No pictures in the copy. Write out the listing below exactly.

▬▬▬▬▬▬▬▬▬▬

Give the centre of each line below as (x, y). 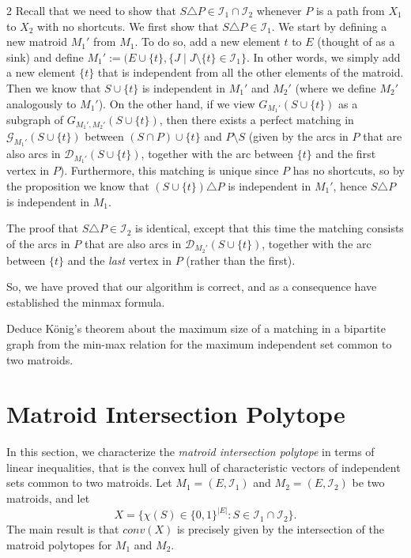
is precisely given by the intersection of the (280, 529)
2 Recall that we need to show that (91, 10)
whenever (279, 10)
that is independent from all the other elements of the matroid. (251, 72)
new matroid (37, 41)
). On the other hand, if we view (177, 103)
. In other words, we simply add (323, 57)
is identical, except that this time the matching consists (270, 228)

▬▬▬▬▬▬▬▬▬▬

Completed exercise ->
Give the centre of each line below as (x, y). 
is precisely given by the intersection of the (280, 529)
2 Recall that we need to show that (91, 10)
whenever (279, 10)
that is independent from all the other elements of the matroid. (251, 72)
new matroid (37, 41)
). On the other hand, if we view (177, 103)
. In other words, we simply add (323, 57)
is identical, except that this time the matching consists (270, 228)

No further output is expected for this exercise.